For smaller institutions without industrial-scale setups, the process is far slower. Staff, volunteers and citizen scientists photograph specimens and painstakingly transcribe their labels by hand.

At the current pace, many collections won’t be fully digitised for decades. This delay keeps vast amounts of biodiversity data locked away. Researchers in ecology, evolution, climate science and conservation urgently need access to large-scale, accurate biodiversity datasets. A faster approach is essential.

How AI is speeding things up

To address this challenge, we created Hespi – open-source software for automatically extracting information from herbarium specimens.

Hespi combines advanced computer vision techniques with AI tools such as object detection, image classification and large language models.
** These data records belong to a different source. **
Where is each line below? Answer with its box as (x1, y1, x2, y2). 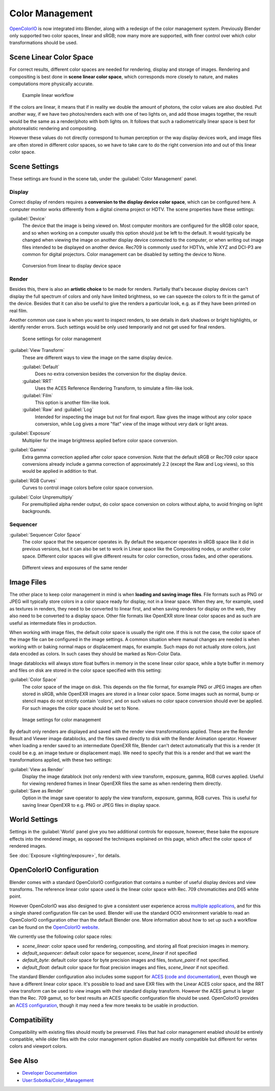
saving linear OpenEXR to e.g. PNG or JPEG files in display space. (22, 802, 160, 808)
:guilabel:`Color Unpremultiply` (9, 494, 74, 500)
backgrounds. (22, 508, 51, 515)
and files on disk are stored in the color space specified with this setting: (9, 667, 162, 673)
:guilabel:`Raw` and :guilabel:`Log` (22, 407, 94, 413)
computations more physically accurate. (9, 81, 94, 87)
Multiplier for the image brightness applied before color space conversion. (22, 437, 178, 443)
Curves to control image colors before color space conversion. (22, 485, 154, 491)
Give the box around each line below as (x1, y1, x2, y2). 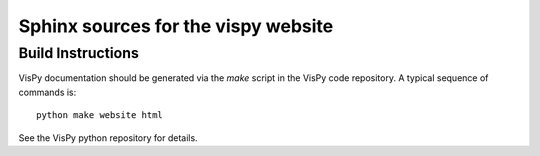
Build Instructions (18, 44, 139, 62)
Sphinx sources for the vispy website (18, 15, 334, 37)
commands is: (18, 86, 77, 98)
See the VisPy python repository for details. (18, 131, 199, 144)
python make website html (36, 110, 164, 121)
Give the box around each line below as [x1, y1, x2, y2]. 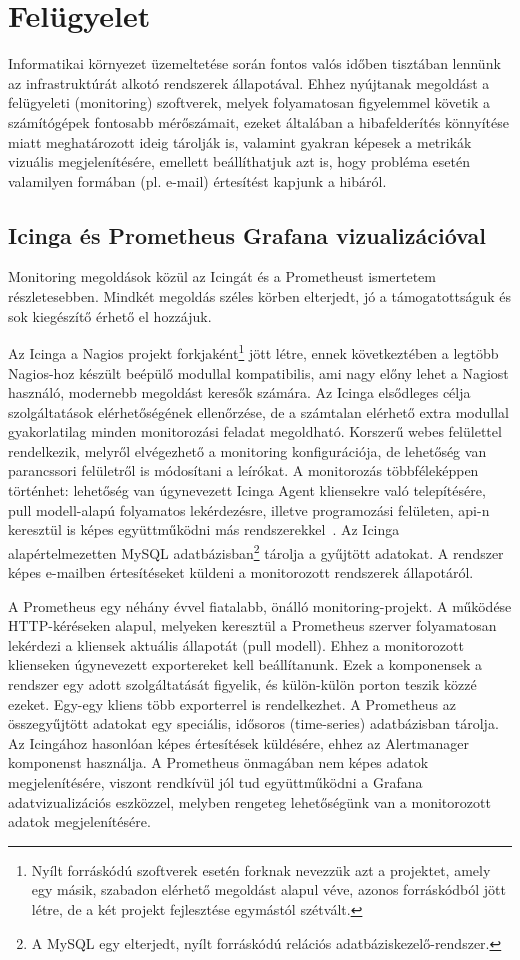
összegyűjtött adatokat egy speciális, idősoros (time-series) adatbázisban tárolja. [8, 713, 499, 734]
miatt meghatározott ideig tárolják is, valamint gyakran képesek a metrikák [8, 131, 472, 152]
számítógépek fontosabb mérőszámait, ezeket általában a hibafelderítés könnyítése [8, 111, 509, 132]
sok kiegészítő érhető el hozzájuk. [8, 305, 212, 326]
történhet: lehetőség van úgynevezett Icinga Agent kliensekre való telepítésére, [8, 480, 486, 501]
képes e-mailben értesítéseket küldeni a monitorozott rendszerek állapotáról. [8, 562, 474, 583]
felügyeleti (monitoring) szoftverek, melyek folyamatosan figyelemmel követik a [8, 92, 491, 113]
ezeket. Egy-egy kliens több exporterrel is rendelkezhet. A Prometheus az [8, 693, 456, 714]
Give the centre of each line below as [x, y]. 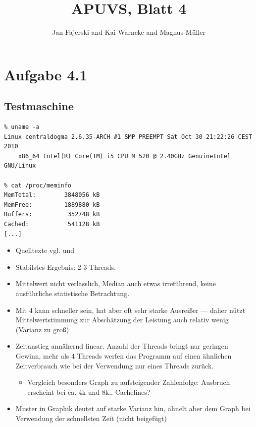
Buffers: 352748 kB [52, 214]
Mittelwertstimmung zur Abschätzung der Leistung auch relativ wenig [122, 320]
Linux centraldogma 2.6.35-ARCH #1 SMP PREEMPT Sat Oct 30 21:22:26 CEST [128, 137]
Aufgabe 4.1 [46, 74]
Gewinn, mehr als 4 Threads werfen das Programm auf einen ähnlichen [124, 355]
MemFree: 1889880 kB [52, 205]
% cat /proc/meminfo [38, 185]
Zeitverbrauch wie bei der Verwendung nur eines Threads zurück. [115, 365]
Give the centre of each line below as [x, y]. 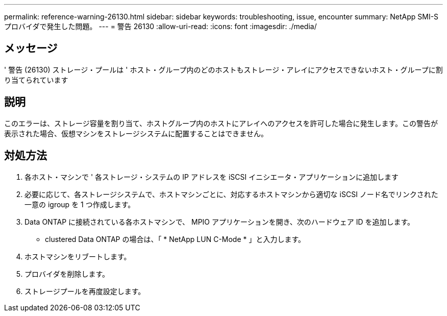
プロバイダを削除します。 [67, 274]
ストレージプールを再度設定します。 [85, 291]
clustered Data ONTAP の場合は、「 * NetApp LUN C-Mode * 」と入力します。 [175, 239]
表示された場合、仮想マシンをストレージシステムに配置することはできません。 [136, 133]
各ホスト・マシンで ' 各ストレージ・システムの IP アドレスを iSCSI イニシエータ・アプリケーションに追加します [212, 177]
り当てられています [36, 80]
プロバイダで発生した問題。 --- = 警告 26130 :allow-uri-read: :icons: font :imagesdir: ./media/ [160, 26]
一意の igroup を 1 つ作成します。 [80, 204]
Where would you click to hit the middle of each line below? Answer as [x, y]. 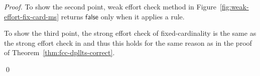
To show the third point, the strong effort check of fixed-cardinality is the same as [130, 33]
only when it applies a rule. [143, 16]
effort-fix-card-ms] [32, 16]
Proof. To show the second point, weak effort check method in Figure [110, 6]
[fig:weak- [234, 6]
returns [72, 16]
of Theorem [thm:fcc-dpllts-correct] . [59, 52]
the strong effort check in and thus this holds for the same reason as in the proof [128, 42]
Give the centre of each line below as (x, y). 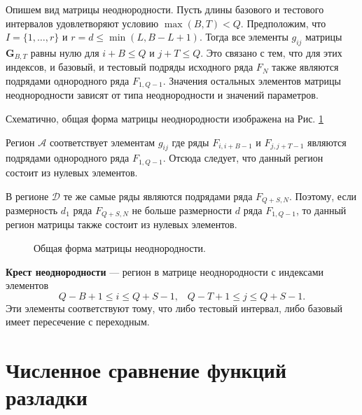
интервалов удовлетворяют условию (82, 23)
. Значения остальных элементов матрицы (252, 81)
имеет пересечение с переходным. (78, 322)
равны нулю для (65, 52)
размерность (32, 210)
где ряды (190, 142)
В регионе (27, 196)
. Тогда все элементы (244, 37)
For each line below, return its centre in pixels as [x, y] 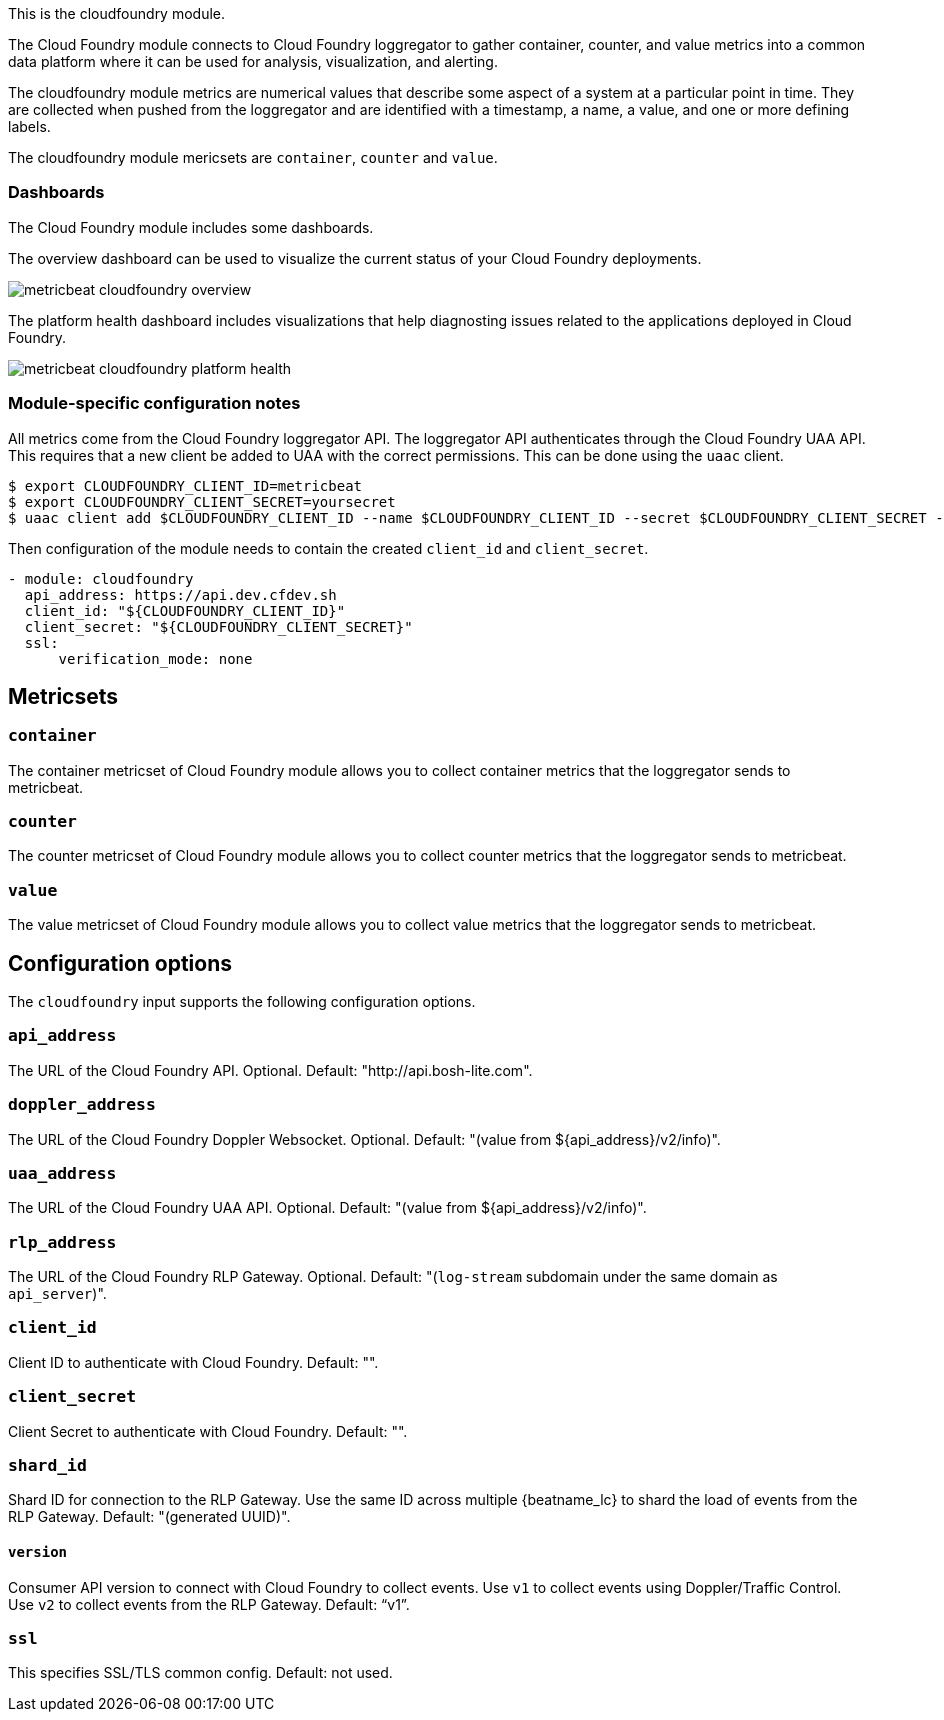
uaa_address [62, 1173]
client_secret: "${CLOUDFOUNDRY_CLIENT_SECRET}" [218, 626]
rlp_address [62, 1242]
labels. [29, 126]
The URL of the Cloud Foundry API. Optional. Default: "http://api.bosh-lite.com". [270, 1070]
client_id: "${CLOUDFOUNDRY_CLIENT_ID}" [185, 610]
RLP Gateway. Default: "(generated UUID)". [149, 1517]
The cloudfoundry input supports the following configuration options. [242, 1002]
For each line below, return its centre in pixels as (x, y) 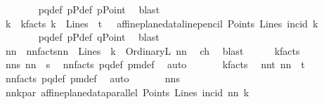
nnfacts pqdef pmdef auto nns (92, 78)
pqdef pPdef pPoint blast (99, 9)
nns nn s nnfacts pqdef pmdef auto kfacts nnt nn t (155, 64)
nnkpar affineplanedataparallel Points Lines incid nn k (127, 92)
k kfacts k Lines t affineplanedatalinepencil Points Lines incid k (162, 23)
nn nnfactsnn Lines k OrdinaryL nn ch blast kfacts (153, 50)
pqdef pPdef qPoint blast (99, 37)
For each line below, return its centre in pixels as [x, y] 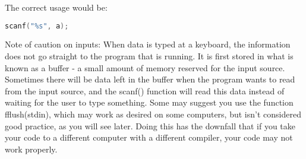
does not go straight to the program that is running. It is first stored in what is [149, 56]
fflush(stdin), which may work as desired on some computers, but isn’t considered [153, 114]
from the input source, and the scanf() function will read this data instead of [145, 90]
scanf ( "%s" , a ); [37, 26]
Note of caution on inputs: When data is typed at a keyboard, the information [148, 44]
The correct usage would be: [56, 7]
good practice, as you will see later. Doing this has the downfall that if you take [150, 125]
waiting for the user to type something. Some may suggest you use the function [149, 102]
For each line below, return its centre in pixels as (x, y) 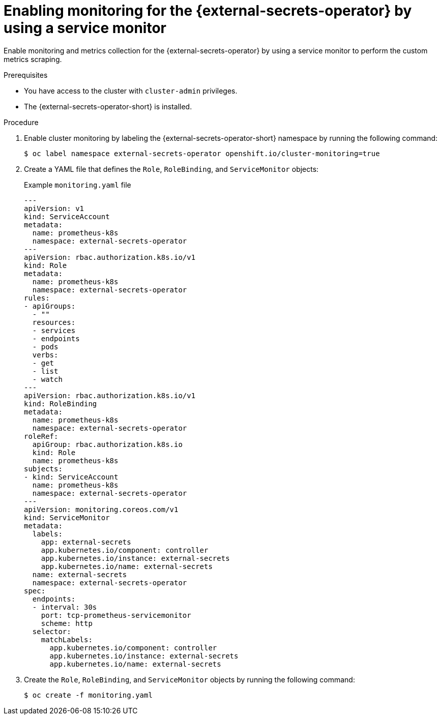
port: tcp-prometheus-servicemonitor (116, 615)
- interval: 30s (65, 607)
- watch (47, 379)
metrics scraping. (33, 59)
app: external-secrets (86, 542)
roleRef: (41, 436)
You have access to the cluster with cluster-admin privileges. (131, 91)
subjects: (43, 469)
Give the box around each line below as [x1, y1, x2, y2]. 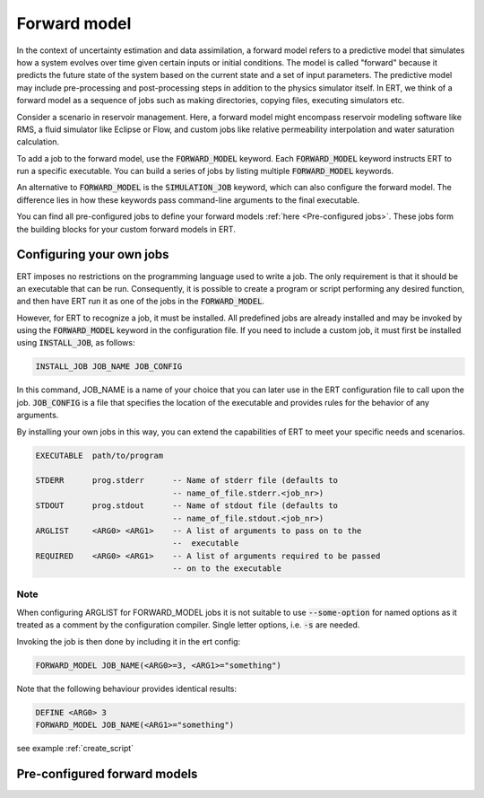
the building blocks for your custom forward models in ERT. [16, 224, 237, 234]
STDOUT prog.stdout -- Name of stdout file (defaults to [35, 501, 339, 511]
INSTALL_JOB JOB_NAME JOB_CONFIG [35, 362, 183, 372]
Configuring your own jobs [16, 247, 169, 262]
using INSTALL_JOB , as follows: [16, 338, 135, 348]
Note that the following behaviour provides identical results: [16, 683, 238, 694]
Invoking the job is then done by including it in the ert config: [16, 636, 241, 646]
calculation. [16, 136, 60, 147]
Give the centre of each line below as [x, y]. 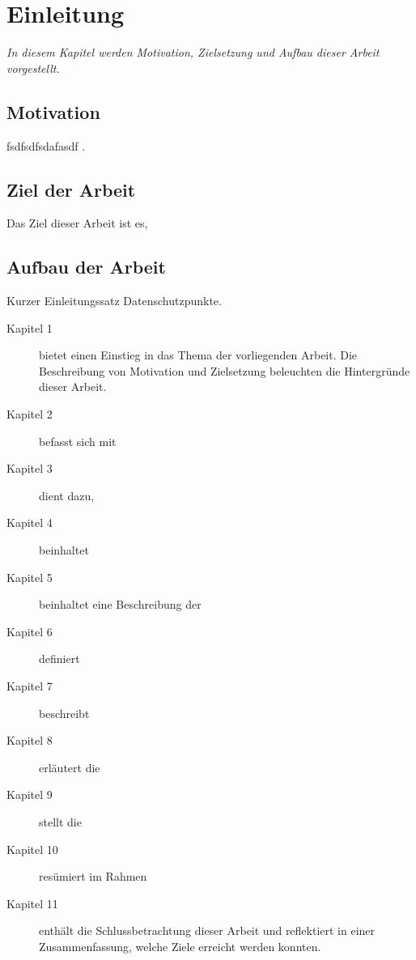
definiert [59, 658]
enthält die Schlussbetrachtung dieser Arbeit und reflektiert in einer [207, 930]
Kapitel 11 [32, 903]
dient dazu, [67, 495]
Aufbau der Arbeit [86, 267]
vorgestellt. [33, 68]
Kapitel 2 [30, 414]
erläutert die [70, 767]
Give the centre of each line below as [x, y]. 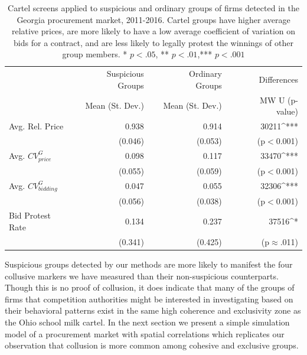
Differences [278, 79]
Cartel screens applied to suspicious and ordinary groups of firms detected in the [153, 8]
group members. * [95, 54]
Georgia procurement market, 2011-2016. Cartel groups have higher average [153, 19]
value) [287, 111]
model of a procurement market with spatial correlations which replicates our [145, 333]
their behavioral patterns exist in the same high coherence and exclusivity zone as [153, 310]
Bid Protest [30, 215]
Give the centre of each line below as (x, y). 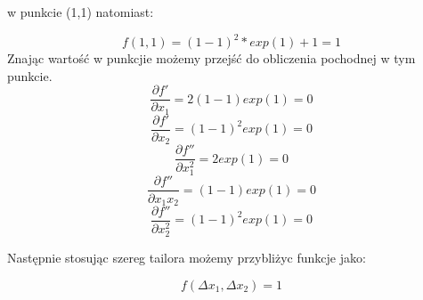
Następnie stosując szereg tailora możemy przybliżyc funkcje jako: (187, 258)
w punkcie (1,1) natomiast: (81, 12)
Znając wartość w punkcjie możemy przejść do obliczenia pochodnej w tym (211, 58)
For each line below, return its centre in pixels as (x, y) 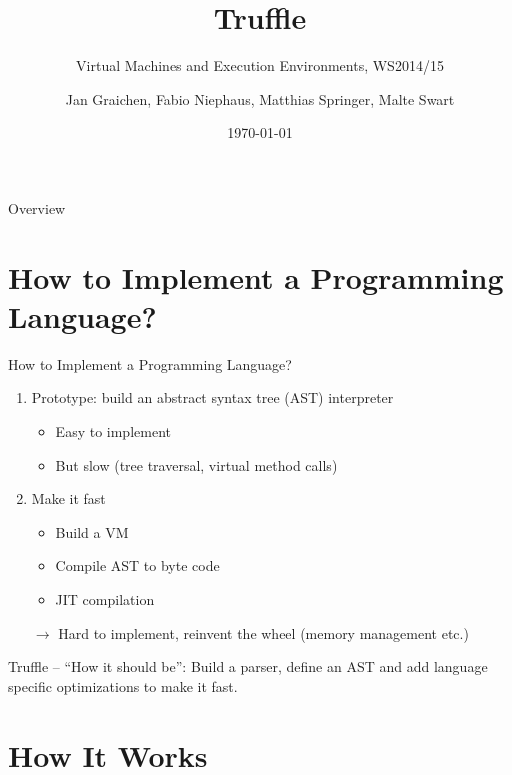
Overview (37, 207)
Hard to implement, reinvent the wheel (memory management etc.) (263, 632)
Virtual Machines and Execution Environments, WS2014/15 (260, 65)
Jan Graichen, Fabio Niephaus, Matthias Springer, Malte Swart (260, 98)
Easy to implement (113, 431)
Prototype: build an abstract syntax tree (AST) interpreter (212, 397)
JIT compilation (105, 598)
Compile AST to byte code (137, 565)
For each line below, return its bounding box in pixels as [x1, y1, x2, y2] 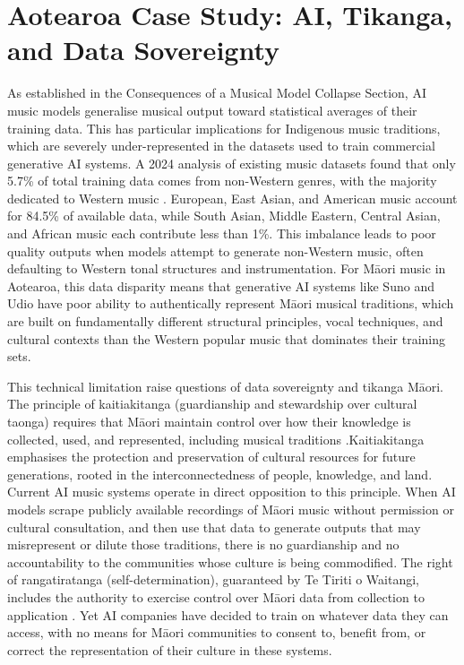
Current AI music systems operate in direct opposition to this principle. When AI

First, it takes an image of the specimen sheet which comprises the pressed plant and identifying text. Then it recognises and extracts text, using a combination of optical character recognition and handwritten text recognition.

Deciphering handwriting is challenging for people and computers alike. So Hespi passes the extracted text through OpenAI’s GPT-4o Large Language Model to correct any errors. This substantially improves the results.

So in seconds, Hespi locates the main specimen label on a herbarium sheet and reads the information it contains. This includes taxonomic names, collector details, location, latitude and longitude, and collection dates. It captures the data and converts it into a digital format, ready for use in research.

For example, Hespi correctly detected and extracted all relevant components from the herbarium sheet below. This large brown algae specimen was collected in 1883 at St Kilda.

We tested Hespi on thousands of specimen images from the University of Melbourne Herbarium and other collections worldwide. We created test datasets for different stages in the pipeline and assessed the various components.

It achieved a high degree of accuracy. So it has the potential to save a lot of time, compared to manual data extraction.

We are developing a graphical user interface for the software so herbarium curators will be able to manually check and correct the results.

Just the beginning

Herbaria already contribute to society in many ways: from species identification and taxonomy to ecological monitoring, conservation, education, and even forensic investigations.

By mobilising large volumes of specimen-associated data, AI systems such as Hespi are enabling new and innovative applications at a scale never before possible.

AI has been used to automatically extract detailed leaf measurements and other traits from digitised specimens, unlocking centuries of historical collections for rapid research into plant evolution and ecology.

And this is just the beginning — computer vision and AI could soon be applied in many other ways, further accelerating and expanding botanical research in the years ahead.

Beyond herbaria

AI pipelines such as Hespi have the potential to extract text from labels in any museum or archival collection where high-quality digital images exist.

Our next step is a collaboration with Museums Victoria to adapt Hespi to create an AI digitisation pipeline suitable for museum collections. The AI pipeline will mobilise biodiversity data for about 12,500 specimens in the museum’s globally-significant fossil graptolite collection.

We are also starting a new project with the Australian Research Data Commons (ARDC) to make the software more flexible. This will allow curators in museums and other institutions to customise Hespi to extract data from all kinds of collections — not just plant specimens.

Tranformational technology

Just as AI is reshaping many aspects of daily life, these technologies can transform access to biodiversity data. Human-AI collaborations could help overcome one of the biggest bottlenecks in collection digitisation — the slow, manual transcription of label data.

Mobilising the information already locked in herbaria, museums, and archives worldwide is essential to make it available for the cross-disciplinary research needed to understand and address the biodiversity crisis.

We wish to acknowledge our colleagues at the Melbourne Data Analytics Platform, including Karen Thompson and Emily Fitzgerald, who contributed to this research.